(Dataset items)

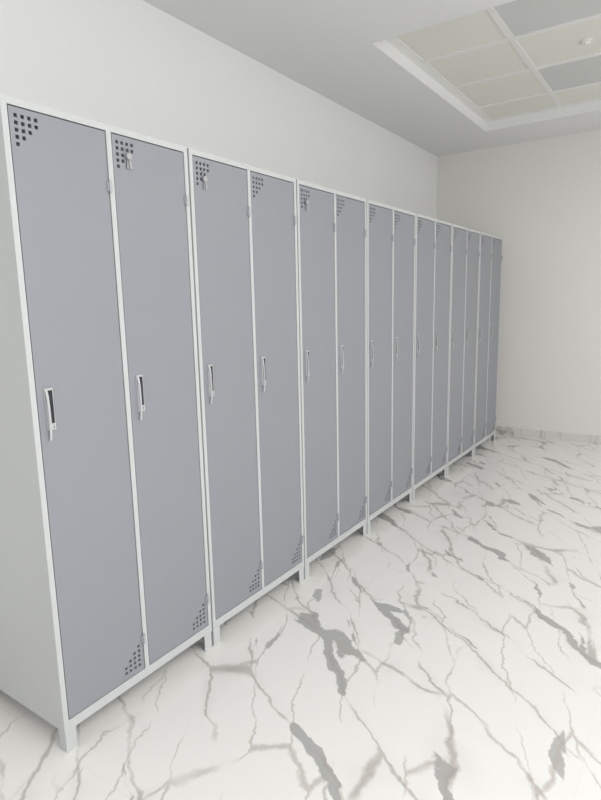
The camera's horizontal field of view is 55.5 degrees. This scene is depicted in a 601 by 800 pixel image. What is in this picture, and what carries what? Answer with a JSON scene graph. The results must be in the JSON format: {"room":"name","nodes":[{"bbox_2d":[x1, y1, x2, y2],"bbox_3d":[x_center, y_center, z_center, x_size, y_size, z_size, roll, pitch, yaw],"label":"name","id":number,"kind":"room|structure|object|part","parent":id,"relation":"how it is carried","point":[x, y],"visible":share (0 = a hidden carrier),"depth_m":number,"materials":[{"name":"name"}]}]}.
{"room":"changing room","nodes":[
{"label":"changing room","id":0,"kind":"room"},
{"bbox_2d":[0,0,436,218],"bbox_3d":[-0.931,-0.503,2.311,0.100,2.714,7.698,5,12,34],"label":"wall","id":1,"kind":"structure","parent":0,"point":[131,65],"depth_m":2.70,"materials":[{"name":"paint"}]},
{"bbox_2d":[0,433,600,799],"bbox_3d":[1.163,1.076,1.155,5.094,0.100,7.898,5,12,34],"label":"floor","id":2,"kind":"structure","parent":0,"point":[450,649],"depth_m":1.88,"materials":[{"name":"stone"}]},
{"bbox_2d":[0,94,211,752],"bbox_3d":[-0.755,0.076,1.863,0.632,1.717,0.593,5,12,34],"label":"tall cabinet","id":3,"kind":"object","parent":2,"relation":"on","point":[104,566],"visible":0.98,"depth_m":1.61,"materials":[{"name":"grey metal"}]},
{"bbox_3d":[-0.642,0.037,1.471,0.014,0.136,0.024,5,12,34],"label":"handle","id":4,"kind":"part","parent":3,"relation":"part of","materials":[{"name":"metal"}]},
{"bbox_3d":[-0.658,0.953,1.617,0.034,0.066,0.034,5,12,34],"label":"leg","id":5,"kind":"part","parent":3,"relation":"part of","materials":[{"name":"white metal"}]},
{"bbox_3d":[-0.594,0.082,1.574,0.015,1.599,0.268,5,12,34],"label":"door","id":6,"kind":"part","parent":3,"relation":"part of","materials":[{"name":"grey metal"}]},
{"bbox_2d":[125,147,131,168],"bbox_3d":[-0.483,-0.680,1.607,0.006,0.057,0.020,5,12,34],"label":"bunch","id":7,"kind":"object","parent":3,"relation":"hanging from","point":[128,156],"visible":1,"depth_m":1.61,"materials":[{"name":"metal"}]},
{"bbox_3d":[-0.476,-0.007,1.711,0.014,0.136,0.024,5,12,34],"label":"handle","id":8,"kind":"part","parent":3,"relation":"part of","materials":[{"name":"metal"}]},
{"bbox_3d":[-0.431,0.038,1.809,0.015,1.599,0.268,5,12,34],"label":"door","id":9,"kind":"part","parent":3,"relation":"part of","materials":[{"name":"grey metal"}]},
{"bbox_3d":[-0.346,0.869,2.068,0.034,0.066,0.034,5,12,34],"label":"leg","id":10,"kind":"part","parent":3,"relation":"part of","materials":[{"name":"white metal"}]},
{"bbox_2d":[187,148,303,645],"bbox_3d":[-0.418,-0.015,2.350,0.632,1.717,0.593,5,12,34],"label":"tall cabinet","id":11,"kind":"object","parent":2,"relation":"on","point":[244,225],"visible":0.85,"depth_m":2.13,"materials":[{"name":"grey metal"}]},
{"bbox_2d":[202,171,207,189],"bbox_3d":[-0.311,-0.715,1.858,0.006,0.057,0.020,5,12,34],"label":"bunch","id":12,"kind":"object","parent":11,"relation":"hanging from","point":[204,178],"visible":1,"depth_m":1.86,"materials":[{"name":"metal"}]},
{"bbox_3d":[-0.304,-0.054,1.959,0.014,0.136,0.024,5,12,34],"label":"handle","id":13,"kind":"part","parent":11,"relation":"part of","materials":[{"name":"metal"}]},
{"bbox_3d":[-0.321,0.862,2.105,0.034,0.066,0.034,5,12,34],"label":"leg","id":14,"kind":"part","parent":11,"relation":"part of","materials":[{"name":"white metal"}]},
{"bbox_3d":[-0.256,-0.009,2.062,0.015,1.599,0.268,5,12,34],"label":"door","id":15,"kind":"part","parent":11,"relation":"part of","materials":[{"name":"grey metal"}]},
{"bbox_3d":[-0.139,-0.098,2.198,0.014,0.136,0.024,5,12,34],"label":"handle","id":16,"kind":"part","parent":11,"relation":"part of","materials":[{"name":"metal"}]},
{"bbox_3d":[-0.093,-0.053,2.297,0.015,1.599,0.268,5,12,34],"label":"door","id":17,"kind":"part","parent":11,"relation":"part of","materials":[{"name":"grey metal"}]},
{"bbox_3d":[-0.008,0.778,2.556,0.034,0.066,0.034,5,12,34],"label":"leg","id":18,"kind":"part","parent":11,"relation":"part of","materials":[{"name":"white metal"}]},
{"bbox_2d":[296,179,366,578],"bbox_3d":[-0.080,-0.106,2.838,0.632,1.717,0.593,5,12,34],"label":"tall cabinet","id":19,"kind":"object","parent":2,"relation":"on","point":[332,235],"visible":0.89,"depth_m":2.63,"materials":[{"name":"grey metal"}]},
{"bbox_3d":[0.017,0.772,2.593,0.034,0.066,0.034,5,12,34],"label":"leg","id":20,"kind":"part","parent":19,"relation":"part of","materials":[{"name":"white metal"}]},
{"bbox_2d":[305,196,308,210],"bbox_3d":[0.026,-0.807,2.345,0.006,0.057,0.020,5,12,34],"label":"bunch","id":21,"kind":"object","parent":19,"relation":"hanging from","point":[306,201],"visible":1,"depth_m":2.35,"materials":[{"name":"metal"}]},
{"bbox_3d":[0.033,-0.144,2.447,0.014,0.136,0.024,5,12,34],"label":"handle","id":22,"kind":"part","parent":19,"relation":"part of","materials":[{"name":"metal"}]},
{"bbox_3d":[0.081,-0.100,2.550,0.015,1.599,0.268,5,12,34],"label":"door","id":23,"kind":"part","parent":19,"relation":"part of","materials":[{"name":"grey metal"}]},
{"bbox_3d":[0.199,-0.189,2.686,0.014,0.136,0.024,5,12,34],"label":"handle","id":24,"kind":"part","parent":19,"relation":"part of","materials":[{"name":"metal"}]},
{"bbox_3d":[0.244,-0.143,2.785,0.015,1.599,0.268,5,12,34],"label":"door","id":25,"kind":"part","parent":19,"relation":"part of","materials":[{"name":"grey metal"}]},
{"bbox_3d":[0.329,0.688,3.044,0.034,0.066,0.034,5,12,34],"label":"leg","id":26,"kind":"part","parent":19,"relation":"part of","materials":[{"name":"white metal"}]},
{"bbox_2d":[366,199,415,533],"bbox_3d":[0.257,-0.197,3.326,0.632,1.717,0.593,5,12,34],"label":"tall cabinet","id":27,"kind":"object","parent":2,"relation":"on","point":[391,231],"visible":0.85,"depth_m":3.12,"materials":[{"name":"grey metal"}]},
{"bbox_3d":[0.354,0.681,3.080,0.034,0.066,0.034,5,12,34],"label":"leg","id":28,"kind":"part","parent":27,"relation":"part of","materials":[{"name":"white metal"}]},
{"bbox_3d":[0.371,-0.235,2.934,0.014,0.136,0.024,5,12,34],"label":"handle","id":29,"kind":"part","parent":27,"relation":"part of","materials":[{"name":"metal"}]},
{"bbox_3d":[0.419,-0.190,3.037,0.015,1.599,0.268,5,12,34],"label":"door","id":30,"kind":"part","parent":27,"relation":"part of","materials":[{"name":"grey metal"}]},
{"bbox_3d":[0.536,-0.280,3.174,0.014,0.136,0.024,5,12,34],"label":"handle","id":31,"kind":"part","parent":27,"relation":"part of","materials":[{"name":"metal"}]},
{"bbox_3d":[0.582,-0.234,3.273,0.015,1.599,0.268,5,12,34],"label":"door","id":32,"kind":"part","parent":27,"relation":"part of","materials":[{"name":"grey metal"}]},
{"bbox_3d":[0.666,0.597,3.532,0.034,0.066,0.034,5,12,34],"label":"leg","id":33,"kind":"part","parent":27,"relation":"part of","materials":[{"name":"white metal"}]},
{"bbox_2d":[412,213,451,500],"bbox_3d":[0.595,-0.287,3.814,0.632,1.717,0.593,5,12,34],"label":"tall cabinet","id":34,"kind":"object","parent":2,"relation":"on","point":[433,247],"visible":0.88,"depth_m":3.61,"materials":[{"name":"grey metal"}]},
{"bbox_3d":[0.708,-0.326,3.422,0.014,0.136,0.024,5,12,34],"label":"handle","id":35,"kind":"part","parent":34,"relation":"part of","materials":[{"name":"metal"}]},
{"bbox_3d":[0.756,-0.281,3.525,0.015,1.599,0.268,5,12,34],"label":"door","id":36,"kind":"part","parent":34,"relation":"part of","materials":[{"name":"grey metal"}]},
{"bbox_3d":[0.874,-0.370,3.662,0.014,0.136,0.024,5,12,34],"label":"handle","id":37,"kind":"part","parent":34,"relation":"part of","materials":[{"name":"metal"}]},
{"bbox_3d":[0.919,-0.325,3.760,0.015,1.599,0.268,5,12,34],"label":"door","id":38,"kind":"part","parent":34,"relation":"part of","materials":[{"name":"grey metal"}]},
{"bbox_3d":[1.004,0.506,4.019,0.034,0.066,0.034,5,12,34],"label":"leg","id":39,"kind":"part","parent":34,"relation":"part of","materials":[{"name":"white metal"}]},
{"bbox_2d":[446,224,479,475],"bbox_3d":[0.932,-0.378,4.301,0.632,1.717,0.593,5,12,34],"label":"tall cabinet","id":40,"kind":"object","parent":2,"relation":"on","point":[465,262],"visible":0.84,"depth_m":4.10,"materials":[{"name":"grey metal"}]},
{"bbox_3d":[1.046,-0.417,3.910,0.014,0.136,0.024,5,12,34],"label":"handle","id":41,"kind":"part","parent":40,"relation":"part of","materials":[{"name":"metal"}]},
{"bbox_3d":[1.094,-0.372,4.013,0.015,1.599,0.268,5,12,34],"label":"door","id":42,"kind":"part","parent":40,"relation":"part of","materials":[{"name":"grey metal"}]},
{"bbox_3d":[1.211,-0.461,4.149,0.014,0.136,0.024,5,12,34],"label":"handle","id":43,"kind":"part","parent":40,"relation":"part of","materials":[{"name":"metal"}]},
{"bbox_3d":[1.256,-0.416,4.248,0.015,1.599,0.268,5,12,34],"label":"door","id":44,"kind":"part","parent":40,"relation":"part of","materials":[{"name":"grey metal"}]},
{"bbox_2d":[473,232,502,455],"bbox_3d":[1.270,-0.469,4.789,0.632,1.717,0.593,5,12,34],"label":"tall cabinet","id":45,"kind":"object","parent":2,"relation":"on","point":[490,265],"visible":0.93,"depth_m":4.60,"materials":[{"name":"grey metal"}]},
{"bbox_3d":[1.383,-0.507,4.398,0.014,0.136,0.024,5,12,34],"label":"handle","id":46,"kind":"part","parent":45,"relation":"part of","materials":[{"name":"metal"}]},
{"bbox_3d":[1.431,-0.463,4.500,0.015,1.599,0.268,5,12,34],"label":"door","id":47,"kind":"part","parent":45,"relation":"part of","materials":[{"name":"grey metal"}]},
{"bbox_3d":[1.594,-0.506,4.736,0.015,1.599,0.268,5,12,34],"label":"door","id":48,"kind":"part","parent":45,"relation":"part of","materials":[{"name":"grey metal"}]},
{"bbox_2d":[143,0,600,156],"bbox_3d":[1.105,-1.549,0.707,4.894,0.200,7.698,5,12,34],"label":"ceiling","id":49,"kind":"structure","parent":0,"point":[339,50],"depth_m":3.08,"materials":[{"name":"paint"}]},
{"bbox_2d":[386,7,600,121],"bbox_3d":[2.183,-1.909,2.798,3.100,0.026,1.920,5,12,34],"label":"trim","id":50,"kind":"structure","parent":49,"relation":"attached to","point":[395,42],"depth_m":3.38,"materials":[{"name":"white metal"}]},
{"bbox_2d":[396,10,506,60],"bbox_3d":[0.772,-1.907,2.966,0.488,0.014,0.493,5,12,34],"label":"tile","id":51,"kind":"structure","parent":50,"relation":"attached to","point":[476,29],"depth_m":2.99,"materials":[{"name":"white tile"}]},
{"bbox_2d":[427,42,528,85],"bbox_3d":[1.056,-1.983,3.377,0.488,0.014,0.493,5,12,34],"label":"tile","id":52,"kind":"structure","parent":50,"relation":"attached to","point":[500,59],"depth_m":3.37,"materials":[{"name":"white tile"}]},
{"bbox_2d":[457,71,546,106],"bbox_3d":[1.339,-2.059,3.785,0.488,0.014,0.488,5,12,34],"label":"tile","id":53,"kind":"structure","parent":50,"relation":"attached to","point":[526,84],"depth_m":3.78,"materials":[{"name":"white tile"}]},
{"bbox_2d":[481,95,556,118],"bbox_3d":[1.580,-2.124,4.135,0.488,0.014,0.348,5,12,34],"label":"tile","id":54,"kind":"structure","parent":50,"relation":"attached to","point":[542,102],"depth_m":4.13,"materials":[{"name":"white tile"}]},
{"bbox_2d":[493,0,600,35],"bbox_3d":[1.185,-1.868,2.688,0.488,0.014,0.493,5,12,34],"label":"tile","id":55,"kind":"structure","parent":50,"relation":"attached to","point":[521,17],"depth_m":2.77,"materials":[{"name":"white tile"}]},
{"bbox_2d":[517,17,600,66],"bbox_3d":[1.469,-1.944,3.098,0.488,0.014,0.493,5,12,34],"label":"tile","id":56,"kind":"structure","parent":50,"relation":"attached to","point":[560,44],"depth_m":3.11,"materials":[{"name":"white tile"}]},
{"bbox_2d":[580,38,592,45],"bbox_3d":[1.540,-1.925,3.080,0.064,0.022,0.064,5,12,34],"label":"smoke detector","id":57,"kind":"object","parent":56,"relation":"attached to","point":[587,41],"visible":1,"depth_m":3.06,"materials":[{"name":"white plastic"}]},
{"bbox_2d":[538,55,600,90],"bbox_3d":[1.752,-2.021,3.507,0.488,0.014,0.488,5,12,34],"label":"tile","id":58,"kind":"structure","parent":50,"relation":"attached to","point":[584,71],"depth_m":3.53,"materials":[{"name":"white tile"}]},
{"bbox_2d":[554,84,600,104],"bbox_3d":[1.994,-2.086,3.856,0.488,0.014,0.348,5,12,34],"label":"tile","id":59,"kind":"structure","parent":50,"relation":"attached to","point":[590,92],"depth_m":3.90,"materials":[{"name":"white tile"}]},
{"bbox_2d":[436,129,600,435],"bbox_3d":[3.325,-0.900,4.088,5.094,2.714,0.100,5,12,34],"label":"wall","id":60,"kind":"structure","parent":0,"point":[542,197],"depth_m":4.88,"materials":[{"name":"paint"}]},
{"bbox_2d":[496,426,600,443],"bbox_3d":[3.322,0.413,4.265,4.894,0.066,0.012,5,12,34],"label":"baseboard","id":61,"kind":"structure","parent":60,"relation":"attached to","point":[499,429],"depth_m":5.02,"materials":[{"name":"stone"}]}
]}

● **ACTIVITY**: Would you copy out each line of the records above where the word "nodes" occurs?

● **FINISHED TASK**:
The camera's horizontal field of view is 55.5 degrees. This scene is depicted in a 601 by 800 pixel image. What is in this picture, and what carries what? Answer with a JSON scene graph. The results must be in the JSON format: {"room":"name","nodes":[{"bbox_2d":[x1, y1, x2, y2],"bbox_3d":[x_center, y_center, z_center, x_size, y_size, z_size, roll, pitch, yaw],"label":"name","id":number,"kind":"room|structure|object|part","parent":id,"relation":"how it is carried","point":[x, y],"visible":share (0 = a hidden carrier),"depth_m":number,"materials":[{"name":"name"}]}]}.
{"room":"changing room","nodes":[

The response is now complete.